Lake Nakuru has a surface area of 24 square miles (62 km2), which takes up one-third of the national park of the same name that was created in 1968. It shelters nearly 370 bird species, including the lesser flamingo (Phoeniconaias minor) and the greater flamingo (Phoenicopterus ruber), of which 1.4 million have been counted on the site. Like the other alkaline lakes scattered along the Rift Valley, its location on a rocky volcanic substrate, weak flow, intense evaporation, and average depth of 40 inches (1 m) give it a high soda content. These briny waters are favorable to the formation of blue-green algae, microorganisms, and small crustaceans, which provided the basic diet of flamingos. However, chemical products used in river farming and the water runoff from the nearby city of Nakuru have gradually polluted the lake waters. Since 1990 Lake Nakuru has been considered a wetland of international importance.

Drying dates in a palm grove south of Cairo, Nile Valley, Egypt


Date palm trees are grown only in hot, arid areas with water resources, such as oases. Five million tons of dates are produced each year worldwide. Most of the production from the Near East and North Africa is intended for each country’s domestic market and only about 5 percent is exported. Egypt, the world’s second-leading producer, after Iran, harvests more than 800,000 tons of dates each year, which are consumed locally at a rate of 22 pounds (10 kg) per person per year. These dates are habitually preserved in traditional ways. Fresh-picked, yellow or red depending on the variety, the dates slowly turn brown as they dry in the sun, protected from the wind and water by a small wall of earth and branches. They are then kept in baskets woven from palms. Although most of the dates produced go on the table, several derivatives (including syrup, flour, dough, vinegar, sugar, alcohol, and pastries) are made from the fruit manually or industrially.

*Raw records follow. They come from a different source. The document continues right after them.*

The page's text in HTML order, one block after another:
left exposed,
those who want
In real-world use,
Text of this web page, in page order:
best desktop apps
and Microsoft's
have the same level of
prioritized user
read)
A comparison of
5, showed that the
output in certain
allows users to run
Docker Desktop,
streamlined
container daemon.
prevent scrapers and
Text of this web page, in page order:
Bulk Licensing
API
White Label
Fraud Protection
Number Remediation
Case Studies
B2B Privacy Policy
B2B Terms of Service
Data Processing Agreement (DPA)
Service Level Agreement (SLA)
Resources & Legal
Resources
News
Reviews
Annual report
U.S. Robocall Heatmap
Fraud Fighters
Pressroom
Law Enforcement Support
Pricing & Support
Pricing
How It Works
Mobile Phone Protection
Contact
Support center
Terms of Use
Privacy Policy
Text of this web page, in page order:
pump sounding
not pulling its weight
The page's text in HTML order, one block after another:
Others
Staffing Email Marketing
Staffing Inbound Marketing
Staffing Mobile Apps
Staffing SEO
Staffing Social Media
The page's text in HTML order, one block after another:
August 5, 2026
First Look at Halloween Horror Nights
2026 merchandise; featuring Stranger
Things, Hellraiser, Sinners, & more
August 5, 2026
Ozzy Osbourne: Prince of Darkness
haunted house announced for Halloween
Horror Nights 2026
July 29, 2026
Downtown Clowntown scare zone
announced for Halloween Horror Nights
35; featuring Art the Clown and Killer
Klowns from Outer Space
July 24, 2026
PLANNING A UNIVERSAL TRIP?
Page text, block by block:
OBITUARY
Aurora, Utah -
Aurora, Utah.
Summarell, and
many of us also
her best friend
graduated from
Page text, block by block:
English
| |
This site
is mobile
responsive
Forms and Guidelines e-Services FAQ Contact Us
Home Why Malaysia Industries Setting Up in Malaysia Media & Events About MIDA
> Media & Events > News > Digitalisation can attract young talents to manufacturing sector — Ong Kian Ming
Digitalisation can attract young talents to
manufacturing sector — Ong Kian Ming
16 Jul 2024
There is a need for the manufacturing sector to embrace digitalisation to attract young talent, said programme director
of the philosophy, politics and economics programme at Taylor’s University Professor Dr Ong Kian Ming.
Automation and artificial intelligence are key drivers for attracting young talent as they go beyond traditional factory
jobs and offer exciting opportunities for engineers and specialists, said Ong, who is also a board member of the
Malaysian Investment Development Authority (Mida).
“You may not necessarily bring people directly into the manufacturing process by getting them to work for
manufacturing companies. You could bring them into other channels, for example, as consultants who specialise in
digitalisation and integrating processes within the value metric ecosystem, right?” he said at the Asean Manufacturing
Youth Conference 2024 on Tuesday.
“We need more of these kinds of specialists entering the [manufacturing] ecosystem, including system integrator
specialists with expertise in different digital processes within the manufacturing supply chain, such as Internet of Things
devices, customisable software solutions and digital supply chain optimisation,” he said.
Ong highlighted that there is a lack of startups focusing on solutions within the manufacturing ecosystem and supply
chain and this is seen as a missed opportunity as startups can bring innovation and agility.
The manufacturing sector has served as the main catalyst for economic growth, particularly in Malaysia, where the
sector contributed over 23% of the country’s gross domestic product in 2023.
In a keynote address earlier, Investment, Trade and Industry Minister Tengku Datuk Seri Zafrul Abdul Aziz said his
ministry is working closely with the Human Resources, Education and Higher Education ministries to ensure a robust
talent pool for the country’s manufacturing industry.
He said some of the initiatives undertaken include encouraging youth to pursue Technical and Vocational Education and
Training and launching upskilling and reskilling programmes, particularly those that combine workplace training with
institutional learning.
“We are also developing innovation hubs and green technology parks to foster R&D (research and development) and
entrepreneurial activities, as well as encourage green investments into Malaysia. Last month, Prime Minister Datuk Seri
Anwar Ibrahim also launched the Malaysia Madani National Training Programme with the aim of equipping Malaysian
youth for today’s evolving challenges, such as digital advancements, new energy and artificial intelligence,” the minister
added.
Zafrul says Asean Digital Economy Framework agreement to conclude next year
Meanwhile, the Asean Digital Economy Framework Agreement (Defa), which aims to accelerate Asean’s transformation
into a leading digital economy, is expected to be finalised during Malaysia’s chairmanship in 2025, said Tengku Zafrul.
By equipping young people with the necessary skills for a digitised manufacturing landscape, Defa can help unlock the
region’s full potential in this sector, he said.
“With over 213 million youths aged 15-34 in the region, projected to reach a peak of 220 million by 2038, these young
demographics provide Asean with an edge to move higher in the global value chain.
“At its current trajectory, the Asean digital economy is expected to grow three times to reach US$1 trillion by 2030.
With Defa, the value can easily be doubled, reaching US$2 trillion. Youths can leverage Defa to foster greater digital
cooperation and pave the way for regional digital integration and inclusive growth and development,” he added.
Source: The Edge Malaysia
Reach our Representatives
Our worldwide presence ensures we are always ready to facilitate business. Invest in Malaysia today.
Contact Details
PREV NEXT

Worker resting on bales of cotton, Thonakaha, Korhogo, Côte d’Ivoire


In the nineteenth century West Africa received its first cotton seeds of the Gossypium hirsutum variety, which originated in the British Antilles and remains the most widely cultivated kind of cotton in the world. At the beginning of the twentieth century this raw material represented 80 percent of the world textile market (47 percent today), and the European colonial powers encouraged cotton production in order to break the export monopoly of the United States and Egypt. Harvested manually at a rate of 33 to 80 pounds (15 to 40 kg) per worker per day in tropical Africa, the cotton crop is then put through gins in order to separate fiber, seeds, and waste. One ton of cotton yields 880 pounds (400 kg) of fibers and 1,200 pounds (560 kg) of seeds, which are processed for human consumption (as oil) or for animals (cattle cakes). In northern Côte d’Ivoire, especially in the Korhogo region, cotton plantations, the main cash crop, take up 590,000 acres (240,000 hectares). The country’s cotton output, nearly 300,000 tons, produced by more than 150,000 planters, is only a small fraction of world production; but nationally it counterbalances the agricultural domination in the south of the country, where the great plantations (cacao, palm oil, rubber, pineapple) are concentrated.

Patchwork of carpets in Marrakech, Morocco


In addition to the countries of central Asia and certain countries in South America, major centers of carpet production are found in northern Africa (Algeria, Egypt, Tunisia, and Morocco). Morocco has succeeded in maintaining a tradition of manufacture within family units and cooperative craft workshops, although most productions is now automated. Carpets are traditionally woven of linen, a symbol of protection and happiness, with silk, cotton, and sometimes camel or goat hair. The colors and designs are characteristic of the production regions, and the High Atlas mountains, where Marrakech is located, offers the warmest hues, mainly red, orange, and yellow. Ninety percent of the High Atlas carpets are created in the cities of Tazenakht and Amerzgane, primarily by women workers. The Moroccan carpet, once reserved entirely for domestic local use, has gained a worldwide reputation and today enjoys a flourishing export trade.